Despite the reported increase in foreign aid for dealing with acquired immune deficiency syndrome and similar issues, all external sources taken together accounted for only 2 per cent of total health spending, while NGOs accounted for only 0.3 per cent. (However, some foreign aid - that portion going directly to governmental sources for defined programmes of the government - is included in the health expenditure of the Central and State governments.)
More recent estimates suggest that the role of households has increased even more substantially in the most recent period. According to the Report of the National Commission on Macroeconomics and Health, 2005, households undertook nearly three-fourths of all the health spending in the country. Public spending was only 22 per cent, and all other sources accounted for less than 5 per cent.
This means that India has the lowest ratio of public to private health expenditure among almost all countries in the world, both developed and developing. Compared with India's public-private health spending ratio of 1:4, the ratio in China is around 2:3, while even Pakistan has a ratio of 1:3. In most developed countries, of course, public health spending is much greater than private spending.
Further, there is a trend of gradually increasing household expenditure on health care, even as a share of household budgets. Preliminary results from the latest National Sample Survey data for 2004-05 suggest that for rural households spending on health now accounts for as much as 6.6 per cent of their total consumption expenditure, up from 5.4 per cent in 2003-04. For urban households, the increase has been from 4.6 per cent to 5.2 per cent.

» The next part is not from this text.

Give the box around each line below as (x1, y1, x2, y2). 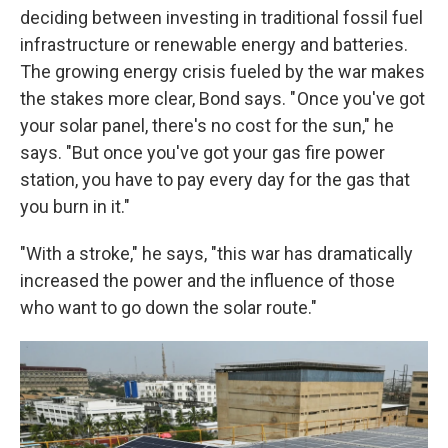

This in turn probably reflects three separate trends: the value placed on health is so great that even poor households are willing to spend and incur debt to ensure minimal health care; the worsening quality and spread of, and therefore the reduced access to, reliable public health services; and the increase in user charges and other effective charges upon consumers even in the public health system, as government-run hospitals and clinics that are starved of public funds resort to making citizens pay more for medicines, diagnostic procedures and surgical aids.
Further, out-of-pocket expenses account for all the private expenditure in India. This is inherently regressive and puts a disproportionate burden for health care on poor households. The burden on citizens is particularly high because, even as households bear the brunt of aggregate health spending in the country, systems of affordable health insurance are non-existent or poorly developed.
It has already been seen that employers account for relatively little in terms of spending on health. In any case, with more than 90 per cent of Indian workers having an "informal" or unorganised status, there are few possibilities of ensuring that employers bear at least part of the costs of medical treatment. Therefore, accidents or illnesses requiring hospitalisation have drastic effects on the households of the affected persons, especially for poor households.
This is equally true of urban and rural households, but the effects may be particularly sharp among the rural population because of the relative paucity of any publicly provided treatment. Recent studies of agrarian distress have also found that health expenditures have been significant in causing or increasing the indebtedness of farmers, which has in turn been a proximate cause of farmers' suicides.
Obviously, government health expenditure has got to be increased substantially from the current abysmally low levels if India is to achieve even a small part of the potential that our leaders are so proud of declaring.